ACTION ITEM. Here are some records. Transcribe all of them exactly.

+ + + + + + +

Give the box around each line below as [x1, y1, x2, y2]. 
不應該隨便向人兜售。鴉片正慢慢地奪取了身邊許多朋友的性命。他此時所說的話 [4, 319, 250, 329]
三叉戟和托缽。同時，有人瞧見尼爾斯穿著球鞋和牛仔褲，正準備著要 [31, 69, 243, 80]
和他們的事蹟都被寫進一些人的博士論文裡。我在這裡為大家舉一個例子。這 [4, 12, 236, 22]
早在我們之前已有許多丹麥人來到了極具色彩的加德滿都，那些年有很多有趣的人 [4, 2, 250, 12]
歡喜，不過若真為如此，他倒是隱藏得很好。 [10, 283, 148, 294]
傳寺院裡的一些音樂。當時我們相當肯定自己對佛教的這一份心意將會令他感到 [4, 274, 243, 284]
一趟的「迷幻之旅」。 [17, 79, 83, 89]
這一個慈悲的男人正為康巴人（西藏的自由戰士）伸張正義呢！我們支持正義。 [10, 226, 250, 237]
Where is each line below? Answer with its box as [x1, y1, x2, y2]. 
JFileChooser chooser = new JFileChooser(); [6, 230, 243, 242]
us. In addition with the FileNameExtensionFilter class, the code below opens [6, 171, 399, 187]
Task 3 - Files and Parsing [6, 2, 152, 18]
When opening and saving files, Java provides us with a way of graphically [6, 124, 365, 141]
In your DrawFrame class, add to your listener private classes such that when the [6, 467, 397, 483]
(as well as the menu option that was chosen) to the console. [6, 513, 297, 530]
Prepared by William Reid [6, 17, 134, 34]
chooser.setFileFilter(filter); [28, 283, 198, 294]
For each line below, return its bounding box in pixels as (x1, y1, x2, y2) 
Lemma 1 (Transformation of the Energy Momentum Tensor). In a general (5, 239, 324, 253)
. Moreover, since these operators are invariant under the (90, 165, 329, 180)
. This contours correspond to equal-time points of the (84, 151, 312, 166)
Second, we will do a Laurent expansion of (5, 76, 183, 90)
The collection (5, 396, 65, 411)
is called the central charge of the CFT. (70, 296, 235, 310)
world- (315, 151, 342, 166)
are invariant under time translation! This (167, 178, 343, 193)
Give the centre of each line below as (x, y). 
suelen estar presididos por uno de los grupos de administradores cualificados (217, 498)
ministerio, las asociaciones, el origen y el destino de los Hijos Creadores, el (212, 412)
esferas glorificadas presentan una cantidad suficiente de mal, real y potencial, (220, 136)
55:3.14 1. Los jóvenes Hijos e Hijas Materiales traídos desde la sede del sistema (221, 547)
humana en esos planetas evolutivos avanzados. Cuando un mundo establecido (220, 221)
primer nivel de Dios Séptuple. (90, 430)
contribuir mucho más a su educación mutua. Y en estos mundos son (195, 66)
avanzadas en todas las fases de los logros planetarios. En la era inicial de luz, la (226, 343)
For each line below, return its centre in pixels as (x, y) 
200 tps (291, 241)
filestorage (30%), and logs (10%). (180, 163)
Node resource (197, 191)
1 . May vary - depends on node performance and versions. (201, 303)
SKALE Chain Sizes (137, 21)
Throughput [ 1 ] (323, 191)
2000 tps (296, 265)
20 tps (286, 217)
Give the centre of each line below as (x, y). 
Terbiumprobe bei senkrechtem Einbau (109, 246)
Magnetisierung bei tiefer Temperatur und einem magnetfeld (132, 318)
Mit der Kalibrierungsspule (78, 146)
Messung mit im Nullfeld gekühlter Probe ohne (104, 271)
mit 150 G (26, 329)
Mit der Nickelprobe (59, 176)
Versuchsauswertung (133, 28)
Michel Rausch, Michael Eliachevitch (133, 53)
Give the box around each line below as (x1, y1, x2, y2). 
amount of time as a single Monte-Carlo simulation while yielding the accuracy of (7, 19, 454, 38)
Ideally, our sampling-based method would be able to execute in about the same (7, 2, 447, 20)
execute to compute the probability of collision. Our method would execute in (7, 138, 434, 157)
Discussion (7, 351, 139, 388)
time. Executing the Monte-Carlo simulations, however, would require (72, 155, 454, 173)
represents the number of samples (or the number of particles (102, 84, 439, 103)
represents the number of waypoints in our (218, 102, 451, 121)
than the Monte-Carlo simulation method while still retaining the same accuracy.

+ + + + + + +

SOLVED PROBLEM.
Give the box around each line below as [x1, y1, x2, y2]. 
不應該隨便向人兜售。鴉片正慢慢地奪取了身邊許多朋友的性命。他此時所說的話 [4, 319, 250, 329]
三叉戟和托缽。同時，有人瞧見尼爾斯穿著球鞋和牛仔褲，正準備著要 [31, 69, 243, 80]
和他們的事蹟都被寫進一些人的博士論文裡。我在這裡為大家舉一個例子。這 [4, 12, 236, 22]
早在我們之前已有許多丹麥人來到了極具色彩的加德滿都，那些年有很多有趣的人 [4, 2, 250, 12]
歡喜，不過若真為如此，他倒是隱藏得很好。 [10, 283, 148, 294]
傳寺院裡的一些音樂。當時我們相當肯定自己對佛教的這一份心意將會令他感到 [4, 274, 243, 284]
一趟的「迷幻之旅」。 [17, 79, 83, 89]
這一個慈悲的男人正為康巴人（西藏的自由戰士）伸張正義呢！我們支持正義。 [10, 226, 250, 237]
Where is each line below? Answer with its box as [x1, y1, x2, y2]. 
JFileChooser chooser = new JFileChooser(); [6, 230, 243, 242]
us. In addition with the FileNameExtensionFilter class, the code below opens [6, 171, 399, 187]
Task 3 - Files and Parsing [6, 2, 152, 18]
When opening and saving files, Java provides us with a way of graphically [6, 124, 365, 141]
In your DrawFrame class, add to your listener private classes such that when the [6, 467, 397, 483]
(as well as the menu option that was chosen) to the console. [6, 513, 297, 530]
Prepared by William Reid [6, 17, 134, 34]
chooser.setFileFilter(filter); [28, 283, 198, 294]
For each line below, return its bounding box in pixels as (x1, y1, x2, y2) 
Lemma 1 (Transformation of the Energy Momentum Tensor). In a general (5, 239, 324, 253)
. Moreover, since these operators are invariant under the (90, 165, 329, 180)
. This contours correspond to equal-time points of the (84, 151, 312, 166)
Second, we will do a Laurent expansion of (5, 76, 183, 90)
The collection (5, 396, 65, 411)
is called the central charge of the CFT. (70, 296, 235, 310)
world- (315, 151, 342, 166)
are invariant under time translation! This (167, 178, 343, 193)
Give the centre of each line below as (x, y). 
suelen estar presididos por uno de los grupos de administradores cualificados (217, 498)
ministerio, las asociaciones, el origen y el destino de los Hijos Creadores, el (212, 412)
esferas glorificadas presentan una cantidad suficiente de mal, real y potencial, (220, 136)
55:3.14 1. Los jóvenes Hijos e Hijas Materiales traídos desde la sede del sistema (221, 547)
humana en esos planetas evolutivos avanzados. Cuando un mundo establecido (220, 221)
primer nivel de Dios Séptuple. (90, 430)
contribuir mucho más a su educación mutua. Y en estos mundos son (195, 66)
avanzadas en todas las fases de los logros planetarios. En la era inicial de luz, la (226, 343)
For each line below, return its centre in pixels as (x, y) 
200 tps (291, 241)
filestorage (30%), and logs (10%). (180, 163)
Node resource (197, 191)
1 . May vary - depends on node performance and versions. (201, 303)
SKALE Chain Sizes (137, 21)
Throughput [ 1 ] (323, 191)
2000 tps (296, 265)
20 tps (286, 217)
Give the centre of each line below as (x, y). 
Terbiumprobe bei senkrechtem Einbau (109, 246)
Magnetisierung bei tiefer Temperatur und einem magnetfeld (132, 318)
Mit der Kalibrierungsspule (78, 146)
Messung mit im Nullfeld gekühlter Probe ohne (104, 271)
mit 150 G (26, 329)
Mit der Nickelprobe (59, 176)
Versuchsauswertung (133, 28)
Michel Rausch, Michael Eliachevitch (133, 53)
Give the box around each line below as (x1, y1, x2, y2). 
amount of time as a single Monte-Carlo simulation while yielding the accuracy of (7, 19, 454, 38)
Ideally, our sampling-based method would be able to execute in about the same (7, 2, 447, 20)
execute to compute the probability of collision. Our method would execute in (7, 138, 434, 157)
Discussion (7, 351, 139, 388)
time. Executing the Monte-Carlo simulations, however, would require (72, 155, 454, 173)
represents the number of samples (or the number of particles (102, 84, 439, 103)
represents the number of waypoints in our (218, 102, 451, 121)
than the Monte-Carlo simulation method while still retaining the same accuracy.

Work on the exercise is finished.